Description of problem:
i've encountered this scenario:
maintenance to spm reported as successful even though the host has never got the request of spmStop.

 2013-06-13 18:53:08,287 INFO  [org.ovirt.engine.core.bll.MaintenanceNumberOfVdssCommand] (pool-8-thread-49) [34f15822] Running command: MaintenanceNumberOfVdssCommand internal: false.
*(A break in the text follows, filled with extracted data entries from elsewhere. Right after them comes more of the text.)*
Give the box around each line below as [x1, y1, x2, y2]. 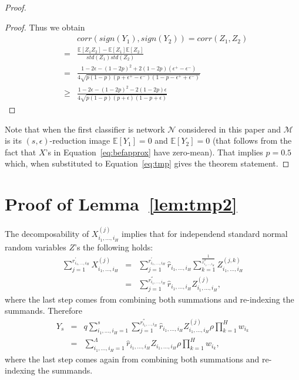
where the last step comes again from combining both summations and [5, 352, 260, 365]
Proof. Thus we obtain [5, 21, 85, 33]
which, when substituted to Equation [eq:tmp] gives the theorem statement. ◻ [5, 157, 290, 169]
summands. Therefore [5, 304, 83, 317]
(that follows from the [212, 134, 292, 147]
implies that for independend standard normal [122, 228, 288, 239]
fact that [5, 145, 36, 158]
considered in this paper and [179, 123, 281, 135]
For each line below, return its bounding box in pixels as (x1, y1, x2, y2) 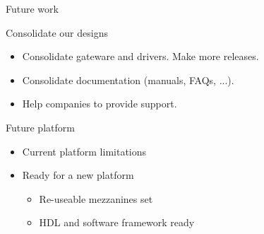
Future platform (6, 119, 75, 134)
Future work (6, 1, 59, 16)
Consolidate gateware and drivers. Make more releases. (22, 49, 259, 64)
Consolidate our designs (6, 25, 108, 40)
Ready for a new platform (22, 168, 134, 182)
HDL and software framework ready (39, 215, 195, 230)
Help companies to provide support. (22, 96, 177, 111)
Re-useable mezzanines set (39, 191, 153, 206)
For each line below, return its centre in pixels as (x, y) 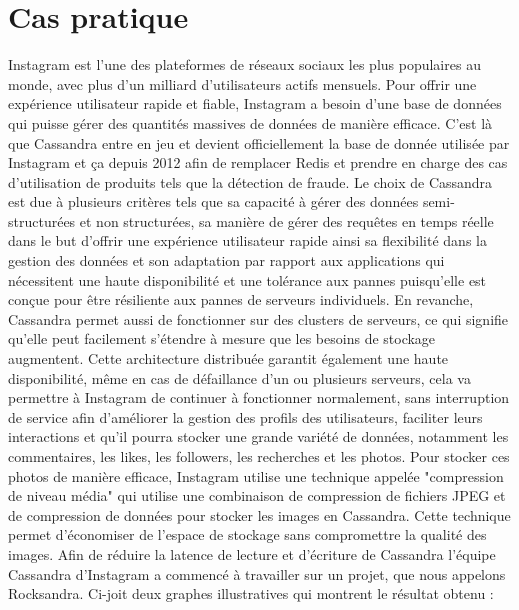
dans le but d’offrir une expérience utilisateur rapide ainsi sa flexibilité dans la (247, 240)
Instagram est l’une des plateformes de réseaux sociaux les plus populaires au (244, 64)
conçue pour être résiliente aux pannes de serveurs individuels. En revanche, (241, 299)
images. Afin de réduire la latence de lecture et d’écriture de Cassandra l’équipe (252, 553)
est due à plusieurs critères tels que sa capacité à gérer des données (213, 201)
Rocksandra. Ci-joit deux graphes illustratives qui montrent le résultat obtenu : (251, 593)
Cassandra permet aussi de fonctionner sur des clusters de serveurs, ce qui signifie (258, 318)
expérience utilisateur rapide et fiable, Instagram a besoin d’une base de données (255, 103)
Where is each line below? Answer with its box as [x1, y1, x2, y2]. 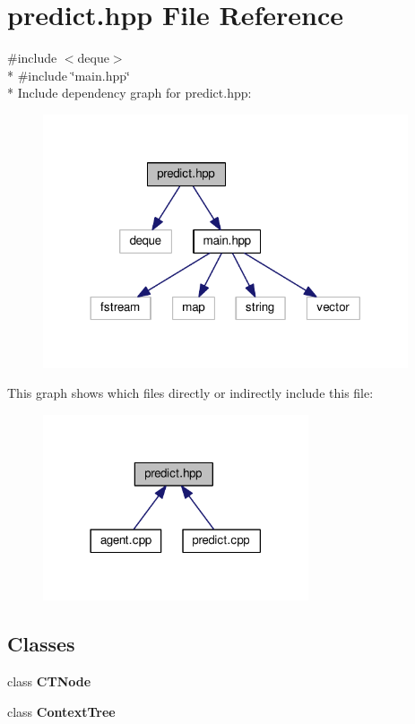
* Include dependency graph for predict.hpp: [7, 83, 252, 102]
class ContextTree [7, 702, 116, 720]
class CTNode [7, 672, 91, 691]
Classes [7, 630, 75, 658]
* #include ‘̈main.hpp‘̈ [7, 65, 130, 84]
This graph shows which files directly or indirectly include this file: [7, 384, 374, 402]
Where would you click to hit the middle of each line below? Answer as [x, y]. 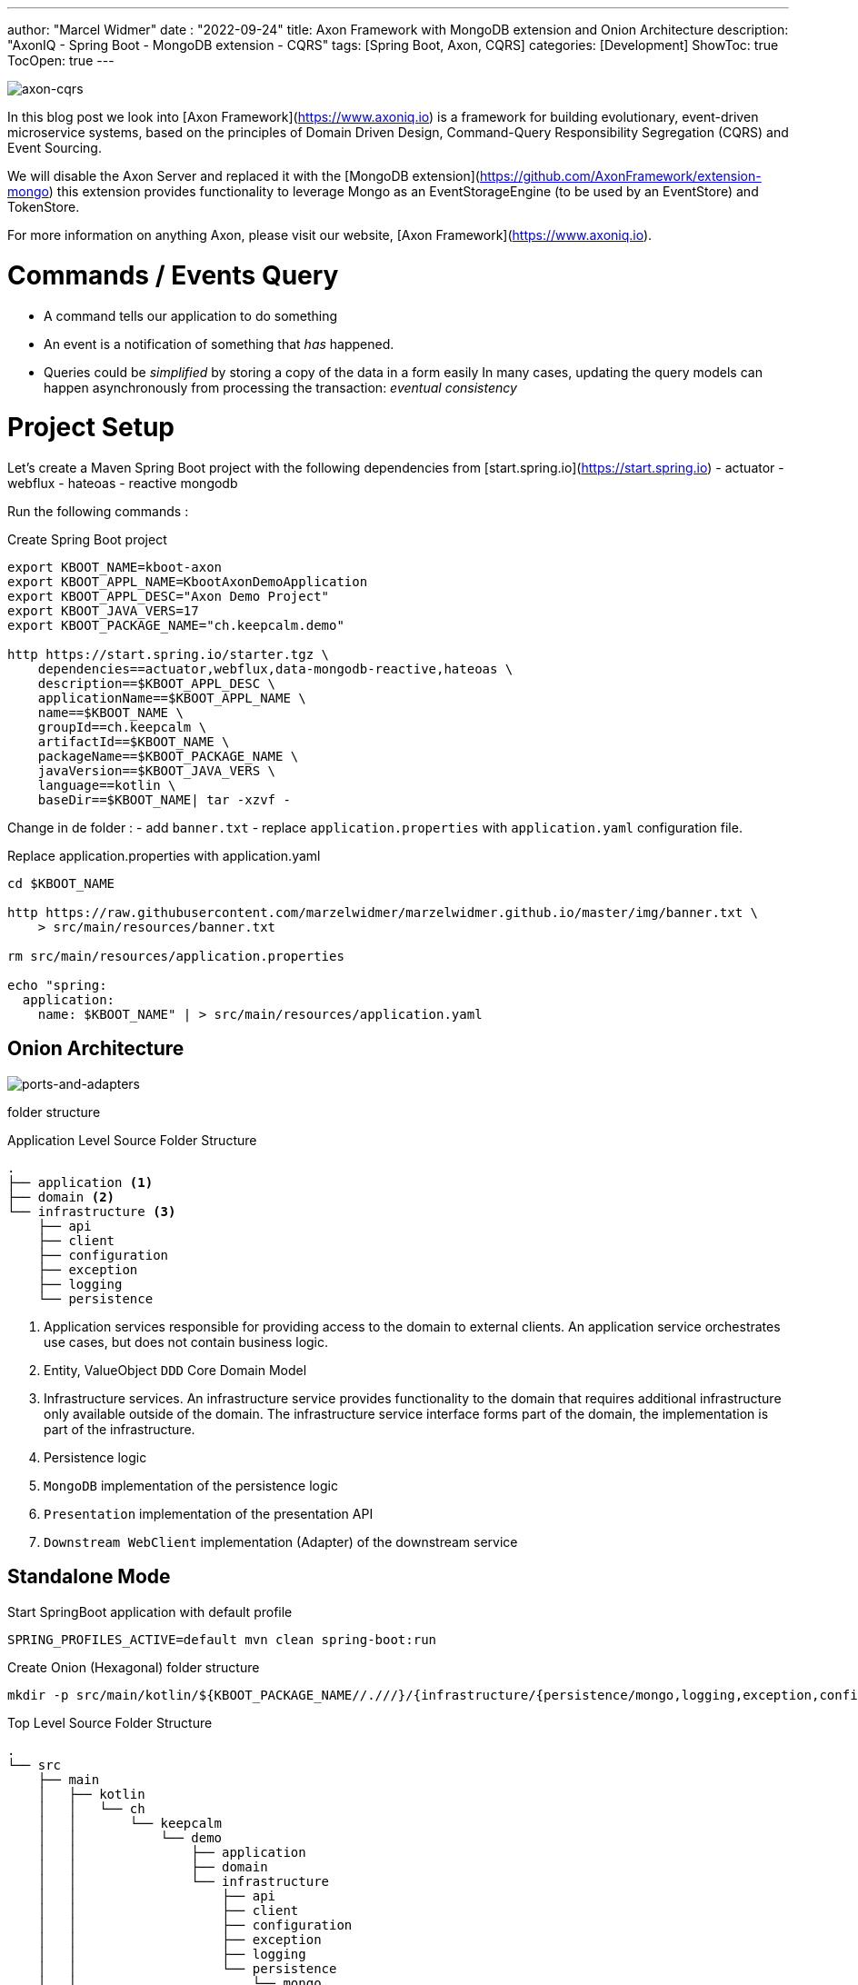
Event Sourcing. [55, 148]
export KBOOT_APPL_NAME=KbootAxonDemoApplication [188, 582]
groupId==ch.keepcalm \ [122, 727]
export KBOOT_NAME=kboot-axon [115, 567]
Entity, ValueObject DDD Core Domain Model [175, 1370]
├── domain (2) [61, 1197]
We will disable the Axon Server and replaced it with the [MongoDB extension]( [244, 176]
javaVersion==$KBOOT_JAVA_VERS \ [157, 771]

Entities affected :  ID: 3eeb
f545-8974-4d1b-9710-dacd2f0b642e Type: VDS
2013-06-13 18:53:08,290 INFO  [org.ovirt.engine.core.vdsbroker.SetVdsStatusVDSCommand] (pool-8-thread-49) [34f15822] START, SetVdsStatusVDSCommand(HostName = nott-vds1, HostId = 3eebf545-8974-4d1b-9710-dacd2f0b642
e, status=PreparingForMaintenance, nonOperationalReason=NONE), log id: 1e23f4f4
2013-06-13 18:53:08,295 INFO  [org.ovirt.engine.core.vdsbroker.SetVdsStatusVDSCommand] (pool-8-thread-49) [34f15822] VDS nott-vds1 is spm and moved from up calling ResetIrs.
2013-06-13 18:53:08,297 INFO  [org.ovirt.engine.core.vdsbroker.irsbroker.ResetIrsVDSCommand] (pool-8-thread-49) [34f15822] START, ResetIrsVDSCommand( storagePoolId = 4625ab3e-39de-4cdf-846b-b94c8f584444, ignoreFai
loverLimit = false, compatabilityVersion = null, vdsId = 3eebf545-8974-4d1b-9710-dacd2f0b642e, ignoreStopFailed = false), log id: 291d8a98
2013-06-13 18:53:08,300 INFO  [org.ovirt.engine.core.vdsbroker.vdsbroker.SpmStopVDSCommand] (pool-8-thread-49) [34f15822] START, SpmStopVDSCommand(HostName = nott-vds1, HostId = 3eebf545-8974-4d1b-9710-dacd2f0b642e, storagePoolId = 4625ab3e-39de-4cdf-846b-b94c8f584444), log id: 21ab676b
2013-06-13 18:53:08,313 INFO  [org.ovirt.engine.core.vdsbroker.vdsbroker.SpmStopVDSCommand] (pool-8-thread-49) [34f15822] FINISH, SpmStopVDSCommand, log id: 21ab676b
2013-06-13 18:53:08,314 INFO  [org.ovirt.engine.core.vdsbroker.irsbroker.ResetIrsVDSCommand] (pool-8-thread-49) [34f15822] FINISH, ResetIrsVDSCommand, log id: 291d8a98



Version-Release number of selected component (if applicable):


How reproducible:


Steps to Reproduce: on block pool with 2 hosts:
1. have 1 host in maintenace and one spm
2. have running asynchronous tasks on spm
3. activate to the maintenanced host and right after maintenance to the spm


Actual results:
host will become maintenance and remain spm

Expected results:
engine should fail spmStop if host does not receive the request.

Additional info:logs

Comment 1 Elad 2013-06-16 09:48:41 UTC
Version-Release number of selected component (if applicable):
vdsm-4.10.2-22.0.el6ev.x86_64 (vdsm)
commit ef7833f8c6631c519d69f16d83a2081dfe54a4ce (engine)


How reproducible:
happened to me once

Comment 2 Liron Aravot 2013-10-07 08:42:13 UTC
Elad, the engine/vdsm logs aren't syncted on times. please attach synced logs. thanks.

Comment 3 Elad 2013-10-22 12:52:53 UTC
Closing for now, does not reproduce on downstream.